Targeted Balloon Observations of Stratosphere-To-Troposphere Transport From a Mesoscale Convective System

Stratosphere-troposphere exchange (STE) is important to the global radiation budget because it is capable of inducing significant changes in trace greenhouse gases such as ozone and water vapor. In the extratropics, stratosphere-to-troposphere-or downward-transport (STT) dominates and is routinely driven by upper-troposphere jet circulations and cyclones. Tropopause-overshooting convection provides a more rapid STE pathway, but STT in convection is less understood and targeted observations are limited to a handful of fortuitous aircraft encounters. In this study, we seek to improve understanding of STT near thunderstorm anvils using balloon observations of ozone, ground-based radar observations, visible satellite imagery, and model output. Radar and satellite imagery are used to identify and ultimately target convection driving the "ozone-wrapping" process. Herein, observations from a single mesoscale convective system in central Oklahoma are reported.

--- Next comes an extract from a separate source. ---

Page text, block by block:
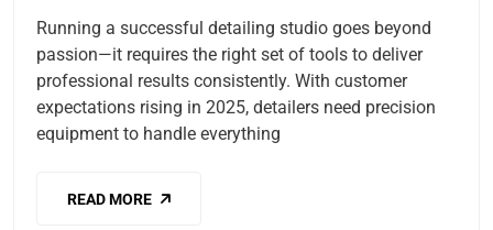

A significant ozone enhancement 40%-60% greater than background concentrations in the free troposphere was observed during the balloon ascent underneath and within the anvil of the storm. Backwards particle trajectories were calculated to rule out other sources of this feature such as long-range transport of stratospheric air and smoke pollution from nearby wildfires. To our knowledge, this work presents the first targeted ozonesonde launch and sampling of this STT process.